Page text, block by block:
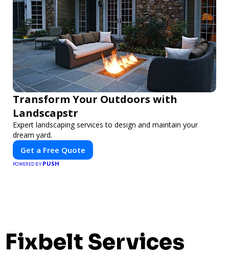
Transform Your Outdoors with
Landscapstr
Expert landscaping services to design and maintain your
dream yard.
Get a Free Quote
POWERED BY PUSH
Fixbelt Services
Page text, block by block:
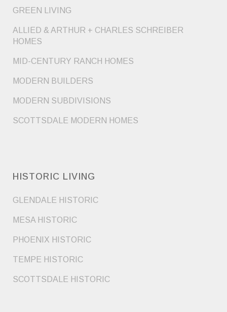
GREEN LIVING
ALLIED & ARTHUR + CHARLES SCHREIBER
HOMES
MID-CENTURY RANCH HOMES
MODERN BUILDERS
MODERN SUBDIVISIONS
SCOTTSDALE MODERN HOMES
HISTORIC LIVING
GLENDALE HISTORIC
MESA HISTORIC
PHOENIX HISTORIC
TEMPE HISTORIC
SCOTTSDALE HISTORIC
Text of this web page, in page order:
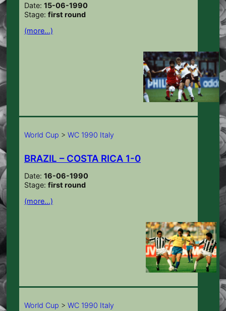
Date: 15-06-1990
Stage: first round
(more…)
World Cup > WC 1990 Italy
BRAZIL – COSTA RICA 1-0
Date: 16-06-1990
Stage: first round
(more…)
World Cup > WC 1990 Italy
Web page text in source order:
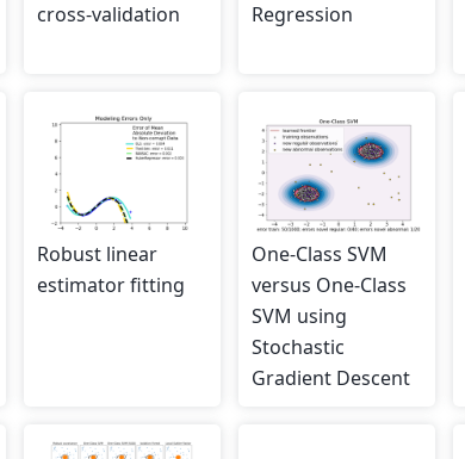
cross-validation
Regression
Robust linear
estimator fitting
One-Class SVM
versus One-Class
SVM using
Stochastic
Gradient Descent
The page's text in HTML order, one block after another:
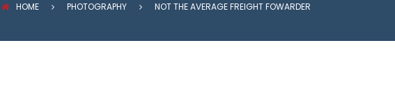
HOME PHOTOGRAPHY NOT THE AVERAGE FREIGHT FOWARDER
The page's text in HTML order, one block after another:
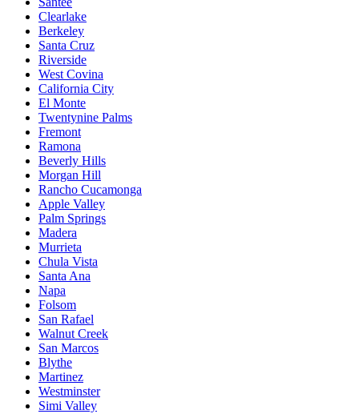
Clearlake
Berkeley
Santa Cruz
Riverside
West Covina
California City
El Monte
Twentynine Palms
Fremont
Ramona
Beverly Hills
Morgan Hill
Rancho Cucamonga
Apple Valley
Palm Springs
Madera
Murrieta
Chula Vista
Santa Ana
Napa
Folsom
San Rafael
Walnut Creek
San Marcos
Blythe
Martinez
Westminster
Simi Valley
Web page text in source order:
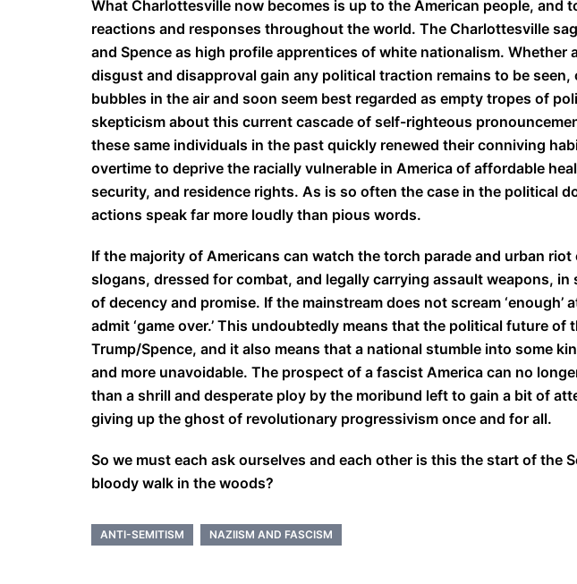
What Charlottesville now becomes is up to the American people, and
reactions and responses throughout the world. The Charlottesville
and Spence as high profile apprentices of white nationalism. Whether
disgust and disapproval gain any political traction remains to be
bubbles in the air and soon seem best regarded as empty tropes of
skepticism about this current cascade of self-righteous
these same individuals in the past quickly renewed their conniving
overtime to deprive the racially vulnerable in America of affordable
security, and residence rights. As is so often the case in the political
actions speak far more loudly than pious words.
If the majority of Americans can watch the torch parade and urban
slogans, dressed for combat, and legally carrying assault weapons, in
of decency and promise. If the mainstream does not scream
admit ‘game over.’ This undoubtedly means that the political future
Trump/Spence, and it also means that a national stumble into some
and more unavoidable. The prospect of a fascist America can no
than a shrill and desperate ploy by the moribund left to gain a bit of
giving up the ghost of revolutionary progressivism once and for all.
So we must each ask ourselves and each other is this the start of the
bloody walk in the woods?
ANTI-SEMITISM NAZIISM AND FASCISM
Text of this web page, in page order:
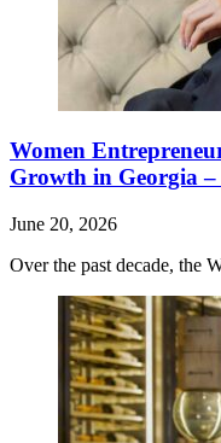
Women
Growth in Georgia
June 20, 2026
Over the past decade, the
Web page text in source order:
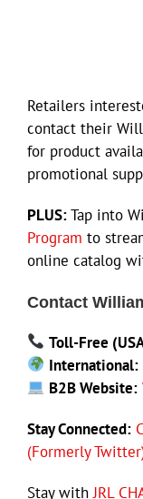
Retailers
contact their
for product
promotional
PLUS:Tap into
Program to
online catalog
Contact
Toll-Free
International:
B2B Website:
Stay Connected:
(Formerly
Stay withJRL

··········

— TASK OBJECTIVE —
From the entries, report every line in which the string "Charlottesville" occurs.

— SOLUTION FOR THIS TASK —
What Charlottesville now becomes is up to the American people, and
reactions and responses throughout the world. The Charlottesville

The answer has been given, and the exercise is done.